EXERCISE =>
Although the data below contains pictures, output only the lines between those holding "Obtain required layer" and "Exploratory Data Analysis", inclusive, exactly and without those pictures.

Records from a dataset:
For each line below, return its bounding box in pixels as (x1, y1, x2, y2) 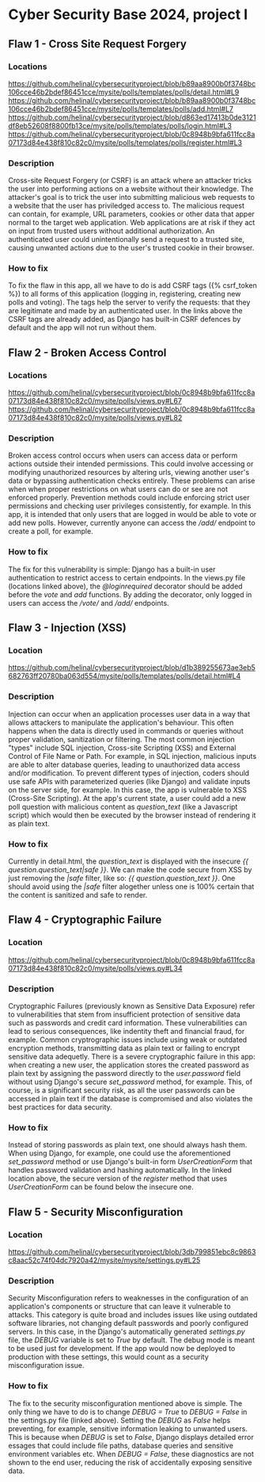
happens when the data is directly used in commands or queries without (8, 726, 244, 735)
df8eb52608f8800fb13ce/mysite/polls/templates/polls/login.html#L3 (8, 121, 232, 130)
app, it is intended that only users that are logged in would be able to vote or (8, 510, 257, 519)
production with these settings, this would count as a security (8, 1352, 210, 1361)
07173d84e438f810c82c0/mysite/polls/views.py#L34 (8, 963, 183, 973)
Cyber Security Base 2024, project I (8, 6, 248, 24)
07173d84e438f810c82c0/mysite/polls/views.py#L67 (8, 396, 182, 406)
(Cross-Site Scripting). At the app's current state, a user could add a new (8, 793, 247, 802)
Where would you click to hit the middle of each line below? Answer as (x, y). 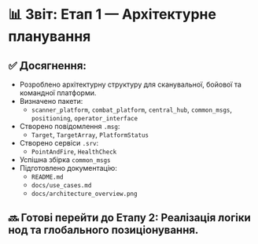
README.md (48, 177)
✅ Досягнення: (47, 66)
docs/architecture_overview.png (84, 194)
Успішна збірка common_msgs (65, 160)
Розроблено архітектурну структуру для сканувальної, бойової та (131, 84)
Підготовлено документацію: (68, 168)
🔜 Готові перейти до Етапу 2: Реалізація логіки (130, 218)
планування (50, 37)
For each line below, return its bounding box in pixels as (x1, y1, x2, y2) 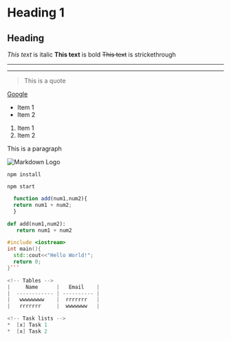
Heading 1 (7, 5, 65, 21)
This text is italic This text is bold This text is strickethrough (7, 50, 177, 58)
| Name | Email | (7, 283, 100, 290)
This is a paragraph (7, 144, 62, 153)
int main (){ (7, 245, 41, 252)
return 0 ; (13, 258, 41, 265)
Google (7, 90, 28, 98)
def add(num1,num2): (7, 220, 67, 228)
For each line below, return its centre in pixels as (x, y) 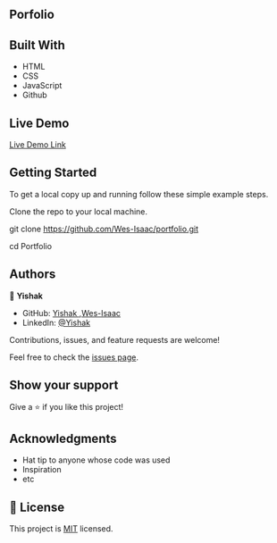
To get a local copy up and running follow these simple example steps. (139, 194)
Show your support (64, 385)
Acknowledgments (63, 438)
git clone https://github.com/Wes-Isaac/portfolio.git (104, 229)
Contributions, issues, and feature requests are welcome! (115, 339)
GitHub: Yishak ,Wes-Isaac (71, 313)
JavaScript (42, 86)
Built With (37, 45)
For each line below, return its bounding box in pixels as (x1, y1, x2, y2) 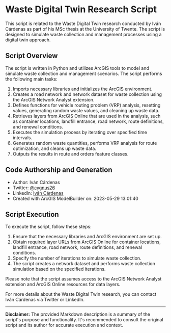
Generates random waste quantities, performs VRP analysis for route (12, 140, 157, 146)
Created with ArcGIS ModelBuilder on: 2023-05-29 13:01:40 (12, 195, 138, 201)
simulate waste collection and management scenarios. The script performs (5, 70, 162, 76)
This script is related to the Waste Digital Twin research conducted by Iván (5, 20, 161, 27)
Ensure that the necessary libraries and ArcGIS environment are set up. (12, 234, 162, 240)
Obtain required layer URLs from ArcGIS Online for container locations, (12, 239, 161, 245)
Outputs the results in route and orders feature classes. (12, 150, 129, 157)
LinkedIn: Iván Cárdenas (12, 190, 64, 196)
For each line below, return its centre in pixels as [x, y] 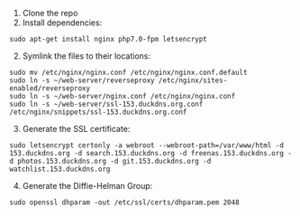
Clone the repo [50, 13]
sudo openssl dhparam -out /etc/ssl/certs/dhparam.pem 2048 [125, 202]
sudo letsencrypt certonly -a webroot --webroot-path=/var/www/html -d [146, 146]
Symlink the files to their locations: [86, 56]
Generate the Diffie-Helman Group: [87, 186]
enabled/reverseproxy [50, 89]
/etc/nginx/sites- [193, 80]
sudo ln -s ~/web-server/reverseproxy [82, 80]
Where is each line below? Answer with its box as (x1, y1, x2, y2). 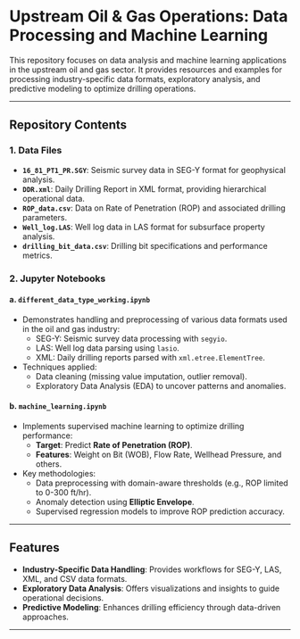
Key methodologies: (21, 468, 96, 478)
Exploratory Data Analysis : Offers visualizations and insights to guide (21, 583, 279, 593)
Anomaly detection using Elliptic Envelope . (35, 496, 195, 507)
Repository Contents (9, 118, 128, 133)
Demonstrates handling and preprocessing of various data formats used (21, 314, 287, 325)
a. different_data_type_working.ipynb (9, 295, 150, 305)
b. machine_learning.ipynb (9, 401, 107, 411)
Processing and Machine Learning (9, 25, 269, 46)

RESPONSE AREA =>
Obtain required layer URLs from ArcGIS Online for container locations, (12, 239, 161, 245)
Outputs the results in route and orders feature classes. (12, 150, 129, 157)
LinkedIn: Iván Cárdenas (12, 190, 64, 196)
For each line below, return its centre in pixels as [x, y] 
Clone the repo [50, 13]
sudo openssl dhparam -out /etc/ssl/certs/dhparam.pem 2048 [125, 202]
sudo letsencrypt certonly -a webroot --webroot-path=/var/www/html -d [146, 146]
Symlink the files to their locations: [86, 56]
Generate the Diffie-Helman Group: [87, 186]
enabled/reverseproxy [50, 89]
/etc/nginx/sites- [193, 80]
sudo ln -s ~/web-server/reverseproxy [82, 80]
Where is each line below? Answer with its box as (x1, y1, x2, y2). 
Key methodologies: (21, 468, 96, 478)
Exploratory Data Analysis : Offers visualizations and insights to guide (21, 583, 279, 593)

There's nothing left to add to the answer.